Women live longer on average than men. Scientists have observed this trend for some time in humans, with 90 percent of supercentenarians being women, but now scientists have found the same holds true for female mammals in the wild too.
Why is this so? To delve into the longevity mystery, the team compiled mortality data for 134 populations of 101 species, from orcas and kangaroos to squirrels and lions. The results from this mammalian panel came to a final verdict in what the team says is the most complete compilation to date.
In 60 percent of cases, females lived 18.6 percent longer on average than males. For humans, this difference was less than half that of wild mammals at around 7.8 percent longer. Examples of animals where females considerably outlasted the males include sheep, Rocky Mountain goats, lions, brown long-eared bats, Mongolian gazelles, and white-footed mice. To swing the pendulum in the other direction, males outlived females in species such as European rabbits, brown mouse lemurs, white sifaka, African buffalo, Dall's porpoise, and wild boar.
"It was surprising to observe that this [sex] gap in lifespan often exceeds the one observed in humans and is at the same time extremely variable across species," team lead Jean-François Lemaître, a CNRS researcher at the Biometry and Evolutionary Biology laboratory, told IFLScience.

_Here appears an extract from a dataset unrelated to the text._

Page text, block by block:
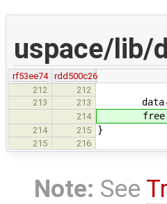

The pickings for both groups are an eclectic bunch from the animal kingdom. Yet the team did not detect any difference in aging rates – essentially males do not appear to be aging any faster than females. They also dismissed the possibility that differences in sex chromosomes are largely influential as the pattern stayed true even for species that share the same sex-determination system.
"We did not find any clear evidence that sex differences in life history strategies (e.g. differences in the strength of sexual competition) explain the sex differences in lifespan (or aging rate)," said Lemaître.
Instead, their findings in the Proceedings of the National Academy of Sciences suggest lifespan is predominantly shaped by an interaction between environmental conditions and sex-specific reproductive costs. Environmental conditions, such as climate harshness, may impact males more heavily than females since males allocate a substantial amount of resources toward growth and maintenance of secondary sexual traits, possibly making them more vulnerable than females.
"If you take the example of a dimorphic species, males allocate more resources to sexual competition/reproduction compared to less dimorphic species which should lead to bigger sex differences in lifespan," said Lemaître. "Yet, even for such a dimorphic species, the magnitude of the [sex] gap might be modulated by the local environmental conditions (e.g. male survival costs of reproduction might be amplified when there are lots of pathogens in the environment). These hypotheses remain to be tested."
The team also proposes the possibility that male hormones at high levels impair some aspects of their immune defense. Trophy hunting also impacts males more than females, likely because they have physically larger traits than the females, and so are deemed a more desirable prize.